Amélie Oudéa-Castéra s'exprimera vendredi
Ailleurs en France, au moins 1.600 personnes ont manifesté à Marseille, 2.500 à Lyon, 2.300 à Rennes, 2.300 Nantes et 1.300 à Rouen selon les autorités, 1.200 à Brest selon les syndicats. Ils étaient plusieurs centaines à Toulouse, selon l'AFP, et 700 à Strasbourg, selon la police, entonnant des slogans tels que "Attal, si tu savais, ta réforme, où on se la met". "On est dans un mépris total des enseignants et de l'école publique en général", a estimé à Toulouse Natacha Pavillon, enseignante documentaliste.

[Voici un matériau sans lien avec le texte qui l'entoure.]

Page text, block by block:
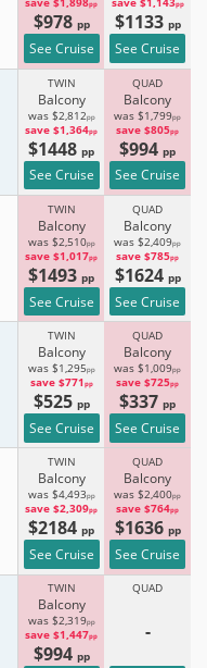
save $1,898pp
$978 pp
See Cruise
save $1,143pp
$1133 pp
See Cruise
TWIN
Balcony
was $2,812pp
save $1,364pp
$1448pp
See Cruise
QUAD
Balcony
was $1,799pp
save $805pp
$994pp
See Cruise
TWIN
Balcony
was $2,510pp
save $1,017pp
$1493pp
See Cruise
QUAD
Balcony
was $2,409pp
save $785pp
$1624 pp
See Cruise
TWIN
Balcony
was $1,295pp
save $771pp
$525 pp
See Cruise
QUAD
Balcony
was $1,009pp
save $725pp
$337pp
See Cruise
TWIN
Balcony
was $4,493pp
save $2,309pp
$2184pp
See Cruise
QUAD
Balcony
was $2,400pp
save $764pp
$1636 pp
See Cruise
TWIN
Balcony
was $2,319pp
save $1,447pp
$994 pp
QUAD
-

"C'est allé trop loin, on bafoue l'école", a estimé à Nantes Fabienne Dubourg, proviseure et membre du SNPDEN-Unsa, principal syndicat des chefs d'établissements, qui dénonce "le manque de moyens" ou "les groupes de niveau". Jeudi matin, des lycées ont fait l'objet aussi de blocages dans plusieurs villes, comme Paris, Marseille ou Montpellier. La ministre Amélie Oudéa-Castéra s'exprimera vendredi matin sur TF1, a indiqué son cabinet.